Researchers at Columbia Engineering Create the First Single-Molecule Diode

A new technique has been developed by a research team from Columbia Engineering in order to create the first ever single-molecule diode.

This new method enabled the researchers to create molecular diodes capable of delivering a level of performance 50 times better than all previous designs. The research team at Columbia Engineering have become the first people in the world to fabricate a single-molecule diode, paving the way for practical technological applications of nanoscale devices.

Our new approach created a single-molecule diode that has a high (>250) rectification and a high “on” current (~ 0.1 micro Amps).

Latha Venkataraman

Associate Professor of Applied Physics at Columbia Engineering

“Constructing a device where the active elements are only a single molecule has long been a tantalizing dream in nanoscience. This goal, which has been the ‘holy grail’ of molecular electronics ever since its inception with Aviram and Ratner’s 1974 seminal paper, represents the ultimate in functional miniaturization that can be achieved for an electronic device.”

The increasing miniaturization of electronic devices has made the field of molecular electronics more important than ever before, with single molecules representing the ultimate limit of miniaturization.

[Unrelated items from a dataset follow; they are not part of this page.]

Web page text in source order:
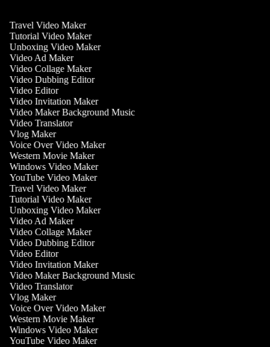
Travel Video Maker
Tutorial Video Maker
Unboxing Video Maker
Video Ad Maker
Video Collage Maker
Video Dubbing Editor
Video Editor
Video Invitation Maker
Video Maker Background Music
Video Translator
Vlog Maker
Voice Over Video Maker
Western Movie Maker
Windows Video Maker
YouTube Video Maker
Travel Video Maker
Tutorial Video Maker
Unboxing Video Maker
Video Ad Maker
Video Collage Maker
Video Dubbing Editor
Video Editor
Video Invitation Maker
Video Maker Background Music
Video Translator
Vlog Maker
Voice Over Video Maker
Western Movie Maker
Windows Video Maker
YouTube Video Maker
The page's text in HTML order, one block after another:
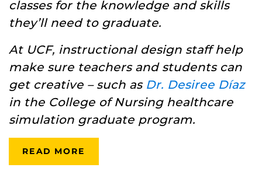
classes for the knowledge and skills
they’ll need to graduate.
At UCF, instructional design staff help
make sure teachers and students can
get creative – such as Dr. Desiree Díaz
in the College of Nursing healthcare
simulation graduate program.
READ MORE
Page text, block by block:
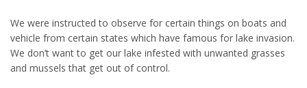
We were instructed to observe for certain things on boats and
vehicle from certain states which have famous for lake invasion.
We don’t want to get our lake infested with unwanted grasses
and mussels that get out of control.

Arieh Aviram and Mark Ratner first proposed the concept of developing a single-molecule diode. According to their 1974 seminal paper, it is possible for a molecule to behave like a rectifier, which conducts electric current in only one direction.

Since 1974, the charge-transport properties of molecules have been investigated by researchers worldwide. It has also been demonstrated that attaching single-molecules to metal electrodes (single-molecule junctions) enables a range of circuit elements such as transistors, switches, resistors and even diodes. Quantum mechanical effects such as interference can also be clearly observed in the conductance properties of molecular junctions.

The structure of a diode must be asymmetric. The environment experienced by the electricity flowing in one direction must be different from that experienced by the electricity flowing in the opposite direction. As a result, molecules with a asymmetric structure have been designed in order to create a single-molecule diode.

While such asymmetric molecules do indeed display some diode-like properties, they are not effective.

Brian Capozzi

PhD Student at Columbia Engineering and Lead Author of the Paper

“A well-designed diode should only allow current to flow in one direction—the ‘on’ direction—and it should allow a lot of current to flow in that direction. Asymmetric molecular designs have typically suffered from very low current flow in both ‘on’ and ‘off’ directions, and the ratio of current flow in the two has typically been low. Ideally, the ratio of ‘on’ current to ‘off’ current, the rectification ratio, should be very high.”

Creating an environmental asymmetry around the molecular junction was the focus point of Venkataraman and her collaborators to address the problems involved in an asymmetric molecular design.

The environmental asymmetry was created by the researchers using a simple technique, in which the active molecule was surrounded by an ionic solution and contacted by means of different sizes of gold metal electrodes.

The novel approach resulted in a single-molecule diode with rectification ratios up to 250, which is 50 times greater than previous designs. The device has over 0.1µA“on” current flow, which is a much higher current that can be passed through a single molecule. Additionally, the easy implementation of this innovative technique means that it is applicable to all types of nanoscale devices, including devices made with graphene electrodes.

“It’s amazing to be able to design a molecular circuit, using concepts from chemistry and physics, and have it do something functional,” Venkataraman says.

The length scale is so small that quantum mechanical effects are absolutely a crucial aspect of the device. So it is truly a triumph to be able to create something that you will never be able to physically see and that behaves as intended.

Latha Venkataraman

Associate Professor of Applied Physics at Columbia Engineering

Currently, Venkataraman and her research team at Columbia Engineering are striving to understand the fundamental physics which underpins their innovation and improve the rectification ratios using new molecular systems.

The study results have been published in the May 25 issue of the journal Nature Nanotechnology, in a paper entitled "Single-Molecule Diodes with High On-Off Ratios through Environmental Control".